Sunday, April 03, 2005

~moody moody~
Today already sunday le... I am at his house now.. to help Toro to pack his thingy to prepare to go TW.. heart began to sank.. cannot hide anymore le.. the fact he is leaving can no more avoid le.. the topic of "when he come back, is both of us dun wish to talk about now" cos we both cannot and dun dare to foresee what will happen and turn out when he come back... we both understand..
One Week = 7 days
Six Weeks = 6 X 7
= 42 days
This is what we were chatting just now... and tears just come out.. why? at that moment was playing "tong hua" and i guess after he had read my blog from starting till now.. guess he understand i am looking for a Prince... A Prince to be with me.. This stupid Princess...
I know his thinking bah... and i start to cry as time is a thingy that is playing us ... and my mind was in a mess.. "she bu de ta de li kai", also when he come back i really scare what might have happen... dun wanna say out i dun bear his leaving cos i know.. the more i say about my unbearable.. the more he be more sad he be leaving me in.. two days time... *sob* (-_-)
~things that i want to tell you~
Was hoping when you are oversea, you are still able to see my blog.. cos i hope to say out whatever is happening around me all written in my blog so you be able to read it even you are far from me phyiscally.. but do remember k.. no matter how far we are, we are still sharing the same sky and looking at the same star ... (*_^) I hope nothing will be changing after you come back.. those attidude and lots of lots of more thingy k... Promise me!!!

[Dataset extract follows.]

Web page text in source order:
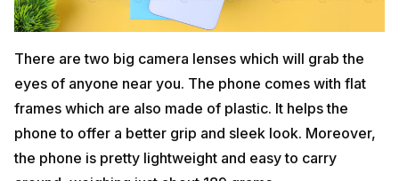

I am not good at saying out my feeling through talking.. now.. writing a blog i am blur too.. mind is blank dunno what to say... well like what everyone who cares will say.. Take care of yourself..dun worry about us when you come back we will still be in a piece.. i hope you be fine too k.. take note of everything you do i hope when you come back you have lots and lots of things to tell me.. i like story k.. and something more what i will tell you is.. dun forget to write report wor.. what you do there i WANT a REPORT.. lol (^_^) just joking..!! hope you are laughing rather than unhappines feeling your face while you are reading this... (^_*)
Remember I like to see you smile too!!!
ok ok enough of those rou ma stuff... dun wish to write a blog until i cry in front of the pc.. ppl will think i am crazy... lol... hmm well.. let talk back my daily life.. ever since my last friday that bad luck friday for me.. i am back to my happy go lucky mood le.. haiz.. dun understand my April Fool day can be so "dao mei"... First got wake up by Dino den the breakfast i bought has already turn bad.. and in the end no breakfast to eat.. after work miss my bus and late for appointment den while walking to tcc a "kaka" got into my tummy.. and so scary... lucky ah i did not scream or else i be so paisei.. hmm still got anymore unlucky thingy.. no more bah...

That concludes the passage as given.